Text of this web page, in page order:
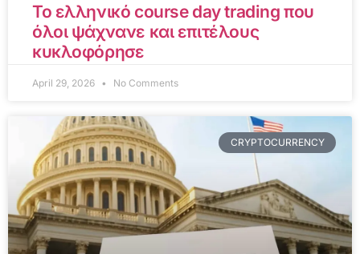
Το ελληνικό course day trading που
όλοι ψάχνανε και επιτέλους
κυκλοφόρησε
April 29, 2026 No Comments
CRYPTOCURRENCY
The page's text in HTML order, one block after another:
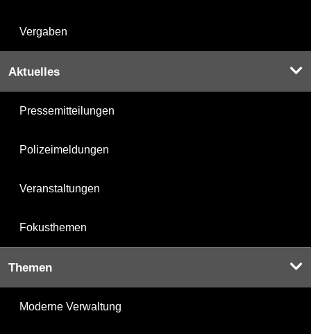
Vergaben
Aktuelles
Pressemitteilungen
Polizeimeldungen
Veranstaltungen
Fokusthemen
Themen
Moderne Verwaltung

*Exercise instructions*. Omit the pictures and print the listing exactly.

*Answer to the exercise*.
Text of this web page, in page order:
Το ελληνικό course day trading που
όλοι ψάχνανε και επιτέλους
κυκλοφόρησε
April 29, 2026 No Comments
CRYPTOCURRENCY
The page's text in HTML order, one block after another:
Vergaben
Aktuelles
Pressemitteilungen
Polizeimeldungen
Veranstaltungen
Fokusthemen
Themen
Moderne Verwaltung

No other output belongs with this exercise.